Sawa se horroriza ante tamaño desenlace para un pobre mortal, y hace las maletas. Le habla a su mujer e hija de la inminencia de su regreso a España. Allá espera reanudar su carrera literaria. Y llega para vivir en el arrepentimiento. Busca trabajo sin mayor éxito. En tierras castizas su nombre es apenas el eco de algo. Las puertas de Francia tampoco vuelven a abrírsele. El escritor español Rafael Cansinos Assens lleva rato sin verlo y va a visitarlo en su residencia de Conde Duque. Quien le abre la puerta es su viejo amigo rodeado de perros y envuelto en una sábana como si fuera un juez romano. Darío los mira conversar y escucha cuando Sawa le confiesa al otro que su encierro se debe al hecho de haber empeñado toda su ropa. Cansinos Assens no guarda ni pizca de perplejidad y luego en su residencia escribe esta línea: “mostraba el gesto arrogante de un césar. Sus rasgos de estatua clásica contribuían a la impresión”.
Después viene lo inevitable. En 1906, con apenas 46 años, Sawa suma a sus miserias y a sus dolores reumáticos una encefalitis que termina por sumergirlo en la tragedia. Con ella primero pierde la visión y luego la cordura.

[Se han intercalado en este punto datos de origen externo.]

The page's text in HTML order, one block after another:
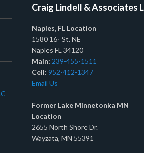
Craig Lindell & Associates
Naples, FL Location
1580 16th St. NE
Naples FL 34120
Main: 239-455-1511
Cell: 952-412-1347
Email Us
Former Lake Minnetonka MN
Location
2655 North Shore Dr.
Wayzata, MN 55391
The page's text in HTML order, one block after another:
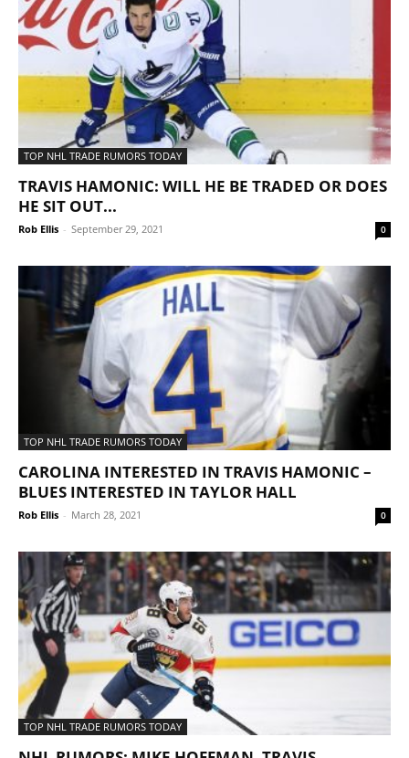
TOP NHL TRADE RUMORS TODAY
TRAVIS HAMONIC: WILL HE BE TRADED OR DOES
HE SIT OUT...
Rob Ellis - September 29, 2021 0
TOP NHL TRADE RUMORS TODAY
CAROLINA INTERESTED IN TRAVIS HAMONIC –
BLUES INTERESTED IN TAYLOR HALL
Rob Ellis - March 28, 2021 0
TOP NHL TRADE RUMORS TODAY
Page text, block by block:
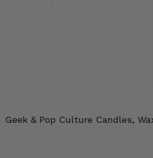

Así lo ve Darío, bajo vapores y líquidos, dictándole a su mujer el volumen confesional Iluminaciones en la sombra y la carta que ahora tiene en sus manos, la tercera que envía un Sawa que echa espumarajos por la boca.
Y, entonces, en ese momento el vate nicaragüense despierta.
No sabe cuánto tiempo ha pasado ni cuantos sueños ha enlazado en su extravío. Siente que lleva meses recreando la misma pesadilla. No se encuentra en el mismo día en el que recibió la misiva aquella. Se da cuenta cuando saca de la gaveta de su escritorio aquel papel que termina con estas palabras: “Serás en lo porvenir, como un muerto, o, mejor, como si no hubieras existido jamás”. También corrobora sus sospechas al momento de tomar entre sus manos el sobre que le sigue, va firmado por Ramón María del Valle-Inclán y habla del triste funeral de Alejandro Sawa, al que Darío no asistió y en el que se remedó el fin de Verlaine. “He llorado por él y por todos los tristes poetas”, dice una línea. Y en otra remata: “Tuvo el fin de un rey de tragedia. Murió loco, ciego y furioso”.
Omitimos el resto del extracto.